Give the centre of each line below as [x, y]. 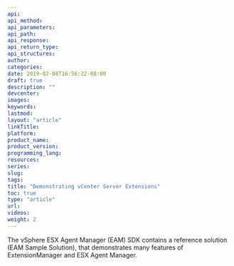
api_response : [28, 41]
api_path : [22, 34]
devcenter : [23, 93]
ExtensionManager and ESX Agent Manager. [72, 255]
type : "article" [31, 200]
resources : [23, 160]
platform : [22, 133]
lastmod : [20, 113]
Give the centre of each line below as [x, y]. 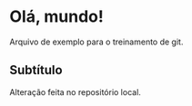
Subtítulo [36, 70]
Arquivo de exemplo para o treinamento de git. [96, 42]
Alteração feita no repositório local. [75, 92]
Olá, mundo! [57, 17]
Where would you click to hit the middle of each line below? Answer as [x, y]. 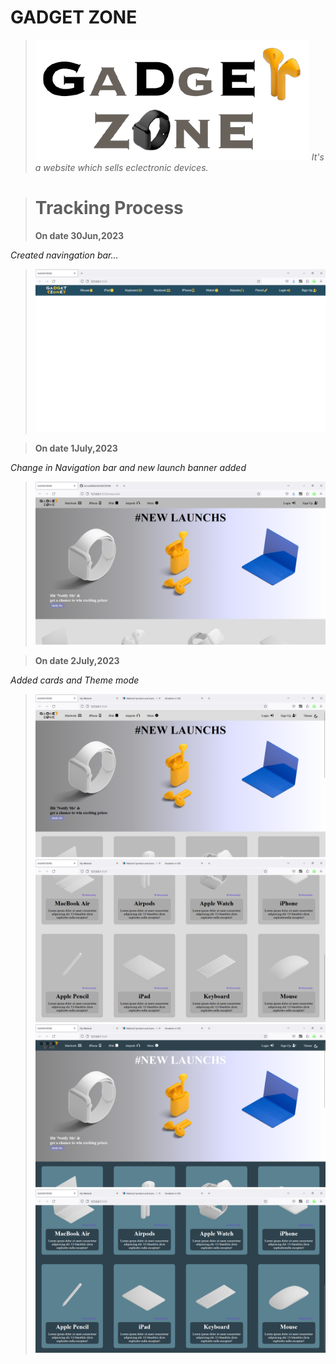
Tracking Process [109, 208]
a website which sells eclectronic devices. [121, 167]
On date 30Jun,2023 [79, 235]
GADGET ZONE [74, 17]
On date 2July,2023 [77, 661]
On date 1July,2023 [76, 448]
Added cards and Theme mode [75, 680]
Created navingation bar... [64, 255]
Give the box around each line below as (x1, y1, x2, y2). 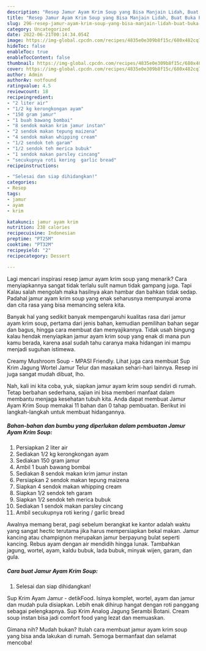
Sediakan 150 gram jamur (15, 457, 80, 464)
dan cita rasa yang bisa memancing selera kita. (7, 301, 126, 308)
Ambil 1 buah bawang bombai (15, 463, 90, 471)
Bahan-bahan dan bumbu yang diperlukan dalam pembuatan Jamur (7, 422, 186, 430)
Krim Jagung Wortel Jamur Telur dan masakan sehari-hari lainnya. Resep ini (7, 363, 198, 371)
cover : (7, 65, 24, 72)
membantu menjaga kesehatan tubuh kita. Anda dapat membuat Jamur (7, 395, 186, 403)
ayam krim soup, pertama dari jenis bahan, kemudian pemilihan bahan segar (7, 319, 199, 327)
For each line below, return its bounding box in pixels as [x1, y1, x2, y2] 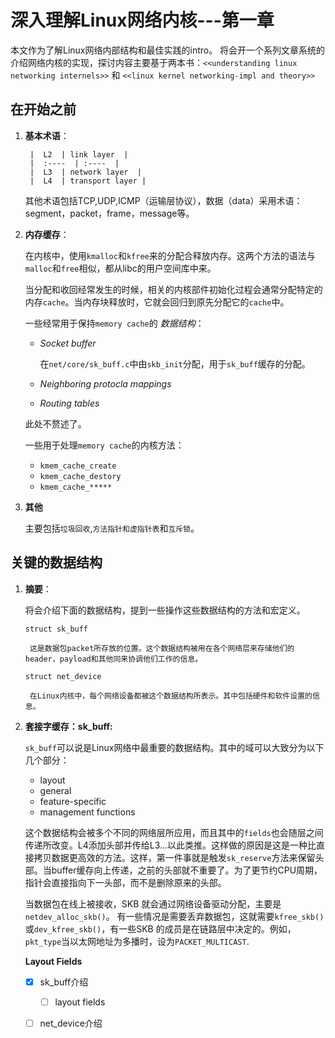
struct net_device [24, 671, 102, 681]
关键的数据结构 [10, 554, 103, 571]
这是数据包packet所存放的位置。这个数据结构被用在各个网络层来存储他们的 [29, 643, 295, 653]
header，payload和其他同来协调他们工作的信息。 [24, 654, 203, 664]
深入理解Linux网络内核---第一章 [10, 9, 275, 32]
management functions [39, 806, 136, 818]
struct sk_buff [24, 624, 89, 634]
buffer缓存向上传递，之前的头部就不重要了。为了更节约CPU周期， [51, 864, 323, 876]
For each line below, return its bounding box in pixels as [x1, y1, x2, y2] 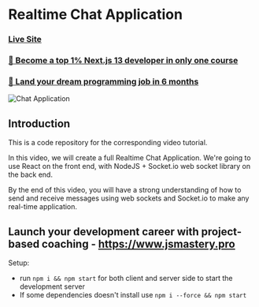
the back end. [8, 170, 54, 179]
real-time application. [8, 202, 77, 212]
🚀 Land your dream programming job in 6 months [8, 76, 199, 87]
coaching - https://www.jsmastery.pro [42, 237, 235, 250]
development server [19, 282, 85, 291]
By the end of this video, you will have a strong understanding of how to [8, 185, 242, 195]
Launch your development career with [8, 225, 199, 238]
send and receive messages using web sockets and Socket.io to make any [8, 193, 250, 203]
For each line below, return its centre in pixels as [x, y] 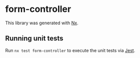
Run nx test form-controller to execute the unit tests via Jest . [70, 50]
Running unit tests [34, 38]
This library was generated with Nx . [42, 23]
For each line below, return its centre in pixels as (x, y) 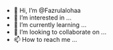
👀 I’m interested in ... (42, 18)
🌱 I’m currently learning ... (50, 25)
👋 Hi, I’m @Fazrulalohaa (47, 10)
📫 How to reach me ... (45, 40)
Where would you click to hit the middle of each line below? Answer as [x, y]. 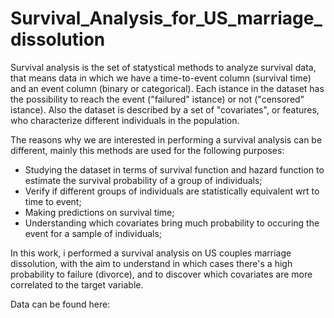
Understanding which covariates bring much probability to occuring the [172, 223]
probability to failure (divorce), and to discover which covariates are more [161, 274]
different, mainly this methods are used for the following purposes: [147, 150]
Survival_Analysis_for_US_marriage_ [166, 18]
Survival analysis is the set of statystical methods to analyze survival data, [163, 67]
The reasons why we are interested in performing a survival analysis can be [166, 139]
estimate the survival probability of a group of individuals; [143, 180]
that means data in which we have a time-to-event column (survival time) [161, 78]
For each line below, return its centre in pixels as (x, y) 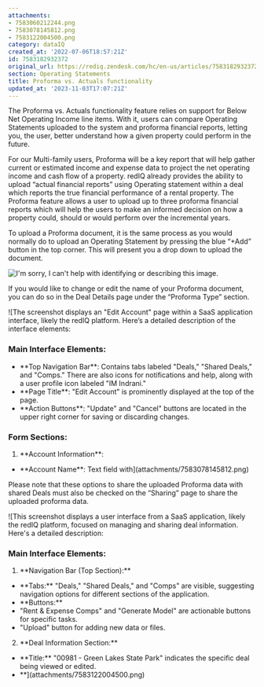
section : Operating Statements (59, 74)
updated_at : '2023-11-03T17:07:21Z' (68, 88)
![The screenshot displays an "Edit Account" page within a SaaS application (130, 312)
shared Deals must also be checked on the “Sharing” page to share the (123, 493)
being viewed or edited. (58, 667)
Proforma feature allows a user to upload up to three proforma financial (123, 201)
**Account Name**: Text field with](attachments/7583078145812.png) (134, 469)
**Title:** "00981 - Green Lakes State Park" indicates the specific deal (134, 658)
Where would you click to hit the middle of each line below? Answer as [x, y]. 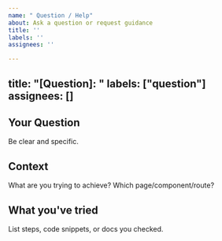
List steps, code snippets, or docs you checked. [86, 228]
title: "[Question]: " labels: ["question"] [107, 83]
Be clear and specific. [43, 142]
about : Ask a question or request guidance [81, 23]
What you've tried [53, 210]
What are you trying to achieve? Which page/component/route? [111, 185]
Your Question [44, 122]
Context [28, 166]
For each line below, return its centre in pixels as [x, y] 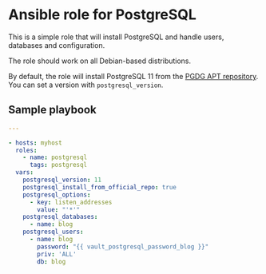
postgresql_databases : [60, 217]
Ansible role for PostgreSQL [103, 15]
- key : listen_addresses [71, 202]
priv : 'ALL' [57, 254]
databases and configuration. [57, 45]
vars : [25, 173]
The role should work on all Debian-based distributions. [100, 61]
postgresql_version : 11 [62, 180]
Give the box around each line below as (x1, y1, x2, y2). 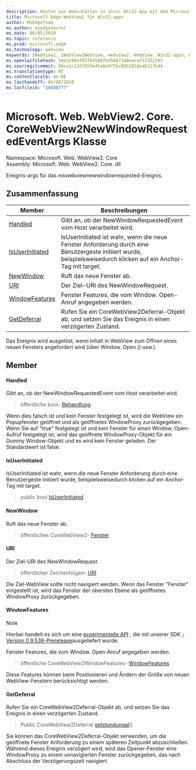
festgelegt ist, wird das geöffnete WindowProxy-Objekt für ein (22, 431, 172, 438)
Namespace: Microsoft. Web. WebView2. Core (6, 154, 118, 161)
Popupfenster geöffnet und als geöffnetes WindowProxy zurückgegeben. (6, 419, 183, 426)
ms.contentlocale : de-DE (6, 74, 66, 80)
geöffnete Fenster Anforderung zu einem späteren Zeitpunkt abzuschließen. (6, 739, 189, 746)
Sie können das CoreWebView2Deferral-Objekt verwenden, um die (6, 733, 167, 740)
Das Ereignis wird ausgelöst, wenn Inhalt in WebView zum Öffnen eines (6, 337, 177, 344)
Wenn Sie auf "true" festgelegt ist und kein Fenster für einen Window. (6, 425, 173, 432)
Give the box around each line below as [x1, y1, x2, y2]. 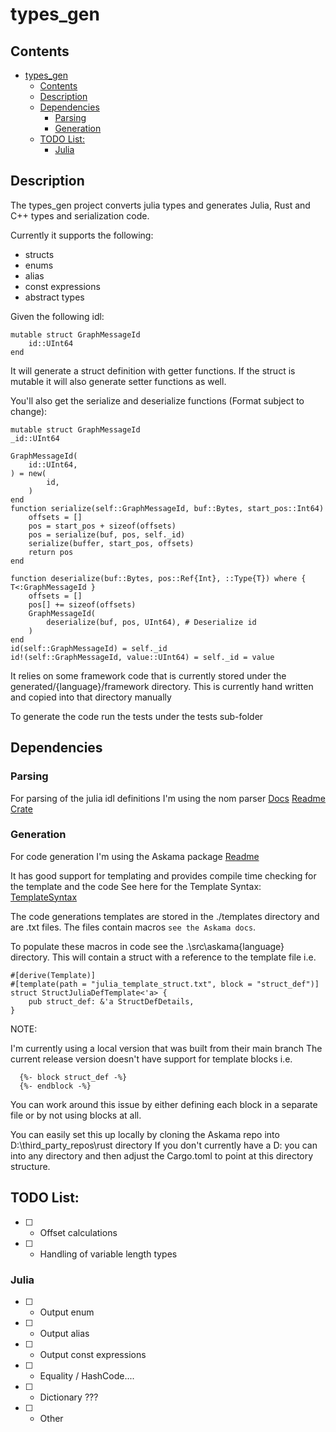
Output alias [39, 1327, 90, 1339]
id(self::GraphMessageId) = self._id [10, 643, 168, 653]
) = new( [10, 468, 47, 478]
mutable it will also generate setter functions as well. [10, 375, 227, 387]
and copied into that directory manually [10, 691, 172, 703]
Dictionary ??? [39, 1391, 99, 1403]
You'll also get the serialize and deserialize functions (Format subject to [10, 394, 305, 407]
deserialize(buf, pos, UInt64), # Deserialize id [46, 617, 257, 627]
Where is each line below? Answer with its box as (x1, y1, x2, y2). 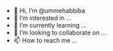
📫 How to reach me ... (13, 37, 77, 44)
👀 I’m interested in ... (13, 14, 72, 22)
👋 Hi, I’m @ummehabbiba (13, 7, 86, 14)
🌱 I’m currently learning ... (13, 21, 87, 29)
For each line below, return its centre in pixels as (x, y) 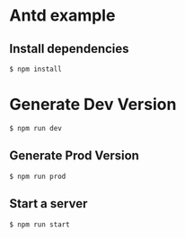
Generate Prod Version (74, 156)
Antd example (62, 16)
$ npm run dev (36, 128)
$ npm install (36, 69)
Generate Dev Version (93, 105)
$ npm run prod (38, 176)
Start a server (48, 204)
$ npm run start (40, 225)
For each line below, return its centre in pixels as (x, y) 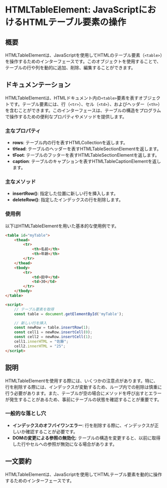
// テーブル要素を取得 (34, 309)
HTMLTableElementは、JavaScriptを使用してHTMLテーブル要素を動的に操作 (83, 474)
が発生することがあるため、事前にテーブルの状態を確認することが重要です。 (83, 399)
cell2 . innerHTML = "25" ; (40, 346)
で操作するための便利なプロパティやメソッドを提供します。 (66, 116)
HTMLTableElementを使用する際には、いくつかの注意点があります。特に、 (82, 381)
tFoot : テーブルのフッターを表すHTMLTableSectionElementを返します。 (86, 155)
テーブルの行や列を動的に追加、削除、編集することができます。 (70, 68)
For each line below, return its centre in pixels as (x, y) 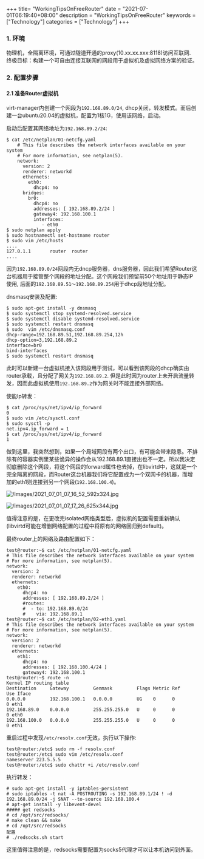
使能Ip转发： (22, 396)
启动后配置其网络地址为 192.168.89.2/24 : (57, 128)
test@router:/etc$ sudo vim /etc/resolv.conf (65, 755)
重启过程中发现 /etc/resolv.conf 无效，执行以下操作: (71, 738)
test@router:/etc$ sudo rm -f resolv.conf (61, 749)
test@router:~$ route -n (38, 678)
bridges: (33, 193)
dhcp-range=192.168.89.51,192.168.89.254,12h (65, 335)
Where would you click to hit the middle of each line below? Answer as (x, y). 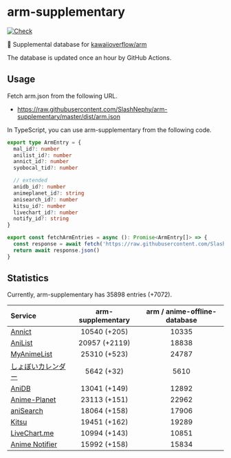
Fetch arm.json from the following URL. (63, 96)
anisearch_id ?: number (46, 199)
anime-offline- (191, 312)
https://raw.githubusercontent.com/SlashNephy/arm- (92, 109)
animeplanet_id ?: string (49, 193)
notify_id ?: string (41, 219)
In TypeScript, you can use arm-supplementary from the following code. (109, 130)
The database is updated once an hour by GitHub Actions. (89, 57)
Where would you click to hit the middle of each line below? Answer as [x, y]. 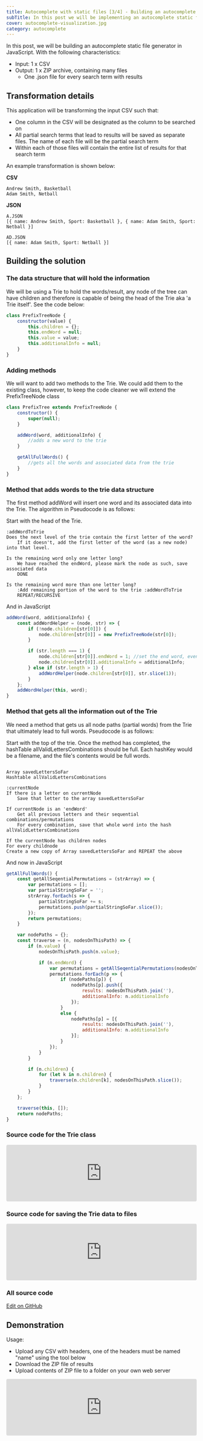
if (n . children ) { [51, 1069]
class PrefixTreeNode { [36, 315]
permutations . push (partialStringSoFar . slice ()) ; [101, 907]
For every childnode [32, 846]
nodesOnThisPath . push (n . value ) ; [79, 952]
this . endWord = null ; [55, 332]
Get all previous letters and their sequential [78, 814]
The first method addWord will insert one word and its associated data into [99, 503]
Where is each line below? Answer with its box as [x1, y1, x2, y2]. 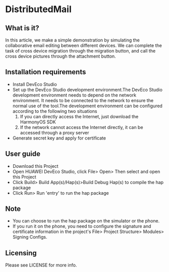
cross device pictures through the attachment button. [5, 53, 116, 59]
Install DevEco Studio [12, 81, 57, 87]
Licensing [5, 249, 37, 257]
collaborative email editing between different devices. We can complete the [5, 42, 162, 49]
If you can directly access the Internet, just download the [20, 113, 139, 119]
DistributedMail [5, 4, 72, 15]
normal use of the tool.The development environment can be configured [12, 103, 163, 109]
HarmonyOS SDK [20, 119, 57, 125]
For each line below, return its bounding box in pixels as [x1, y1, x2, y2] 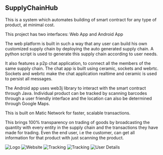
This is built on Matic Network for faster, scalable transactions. [5, 110, 130, 116]
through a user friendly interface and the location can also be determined [5, 95, 152, 101]
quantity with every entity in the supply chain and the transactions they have [5, 124, 158, 130]
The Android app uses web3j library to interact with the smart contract [5, 85, 146, 91]
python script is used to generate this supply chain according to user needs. [5, 51, 158, 57]
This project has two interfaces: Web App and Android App [5, 31, 123, 37]
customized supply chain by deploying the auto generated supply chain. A [5, 46, 154, 51]
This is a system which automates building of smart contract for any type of [5, 16, 157, 22]
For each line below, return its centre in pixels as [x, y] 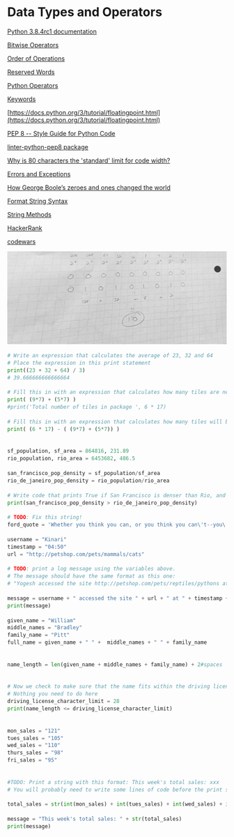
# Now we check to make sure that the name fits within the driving [109, 687]
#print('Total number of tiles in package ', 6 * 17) [87, 407]
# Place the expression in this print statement [79, 363]
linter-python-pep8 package [48, 146]
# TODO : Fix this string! [45, 518]
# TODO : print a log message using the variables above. [92, 569]
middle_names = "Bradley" [45, 628]
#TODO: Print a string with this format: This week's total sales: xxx [113, 782]
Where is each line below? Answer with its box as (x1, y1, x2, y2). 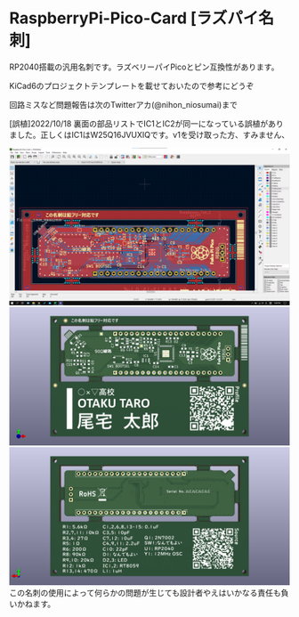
- - -
■ Task brief ■
Make an exact copy of the lines from the top of the material through the line with "Bahan-bahan dan bumbu", pictures excluded.

■ Finished exercise ■
Give the centre of each line below as [x, y]. 
api_response : [28, 41]
api_path : [22, 34]
devcenter : [23, 93]
ExtensionManager and ESX Agent Manager. [72, 255]
type : "article" [31, 200]
resources : [23, 160]
platform : [22, 133]
lastmod : [20, 113]
Give the centre of each line below as [x, y]. 
Subtítulo [36, 70]
Arquivo de exemplo para o treinamento de git. [96, 42]
Alteração feita no repositório local. [75, 92]
Olá, mundo! [57, 17]
Where would you click to hit the middle of each line below? Answer as [x, y]. 
Tracking Process [109, 208]
a website which sells eclectronic devices. [121, 167]
On date 30Jun,2023 [79, 235]
GADGET ZONE [74, 17]
On date 2July,2023 [77, 661]
On date 1July,2023 [76, 448]
Added cards and Theme mode [75, 680]
Created navingation bar... [64, 255]
Give the box around each line below as (x1, y1, x2, y2). 
Sediakan 150 gram jamur (15, 457, 80, 464)
dan cita rasa yang bisa memancing selera kita. (7, 301, 126, 308)
Ambil 1 buah bawang bombai (15, 463, 90, 471)
Bahan-bahan dan bumbu yang diperlukan dalam pembuatan Jamur (7, 422, 186, 430)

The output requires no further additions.